Вот уже утро. Половина восьмого. Я уже поднялась. Спала я хорошо. Мне сказали, чтобы я больше спала на спине, потому что ребёнок уже большой и ему неудобно, когда я сплю на боку. Ток я привыкаю спать на спине. Сегодня большую часть ночи я спала на спине.
А знаешь, мама моя купила уже две игрушки-тарахтушки. Такие хорошенькие!
Скорей бы нам встретиться! Так уже хочется поговорить! Я уже совсем изныла. Как много ещё нужно, чтобы дождаться желаемого! Нет никакого терпения…
До свидания.
Твоя Г.
Вова, ведь я читаю Лондона. И вчера до 11 часов читала рассказы его.

19. 03. 1957 г. Вторник.
Здравствуй, мой любимый!
Получила сегодня письмо от 14-го марта. Я от тебя получила уже много писем. Но ведь и я пишу тебе не позже, как через день. А ты пишешь, что получил только три письма. Я так рада, что получаю часто письма.  Если я когда не получу, так мне этот день кажется мрачным и грустным.
Сегодня весь день идёт густой мелкий холодный дождь, на улице печально… Уроки мои прошли нормально. Осталось четыре дня этой четверти. Вот хорошо-то! Тогда я поеду в город.
Придя домой сегодня, я легла и с часик уснула. Потом вышивала, готовилась к урокам. А сейчас уже вечер. Мне нужно было идти на политзанятие, но я не пошла. Уж очень сыро (идёт дождь), темно и сколько. Решила, что не казнят. А мне сейчас всё равно. Ты можешь представить настроение человека, который через каких-то несколько дней работы уйдёт отсюда навсегда.
Малыш молодец. Жизнь в моём животе бьёт ключом. Он сделал меня какой-то очень чуткой, нежной и счастливой.
Тебе хочется ласки, взгляда, взять меня на руки? Мне тоже очень хочется твоего поцелуя, улыбки, хорошего слова, твоего присутствия. Но, кажется, виден конец нашей тяжёлой разлуки. Стало немного веселей. Желанию увидеться хоть на несколько часов нет предела. Уже месяц, как нет тебя. Раньше через месяц мы виделись. А теперь придётся через два. Это очень долго. Разве мы вынесем? После мая там мы тоже встретимся через месяц.
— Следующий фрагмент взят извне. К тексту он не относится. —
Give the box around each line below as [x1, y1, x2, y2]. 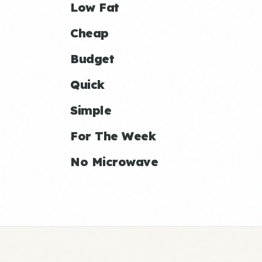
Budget [70, 51, 114, 66]
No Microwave [70, 154, 158, 169]
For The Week [70, 129, 156, 143]
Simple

А здесь через два. Ох, и долго! Нельзя ли что-нибудь придумать? Ты очень занят, а я тоже не могу ехать… ах, как печально.
Стараюсь не расстраиваться. Но совсем успокоюсь, когда перестану посещать школу. «Скучай по мне и люби меня как можно больше…» А что я за это буду иметь?
Ну как же с делом Давыдова? В чём там у них дело? Что? трепанулись и произвели на свет малыша? Как часто дети страдают из-за подлости родителей! Ни в чём невинные существа появляются на свет из-за легкомыслия, если не сказать хуже, людей, совершено не думающих ни о завтрашнем дне, ни о гражданском долге. Лишь  бы насытиться. Это что-то животное, хотя присущее, как ни  печально, человеку. Так поступают обычно люди, лишённые частицы благородства в характере. Ты мне поподробнее опиши дело Давыдовых.
Ты стал стать беспокойно? Это потому, что сильно перегружаешь мозг. Надо быть больше на воздухе, полезно заняться чем-то физическим. А нельзя ли тебе уменьшить нагрузку на голову? Мне тоже очень приятно, когда я увижу тебя во сне. А видеть тебя я стала почти каждую ночь.
Да… я часто вспоминаю тебя, вернее не вспоминаю, а думаю о тебе постоянно, не только тогда, когда положу руку на живот. Я рада той жизни, которая бьётся во мне, а её ведь заронил ты. Ах, Вова, выспорил, видно, ты. Сын у нас будет, наверное. Но мне очень хочется дочку. Если это будет сын, то в следующий раз ты так не старайся, чтобы была дочь, ладно?
На сегодня всё. Уже 10-й час. Ложусь и почитаю…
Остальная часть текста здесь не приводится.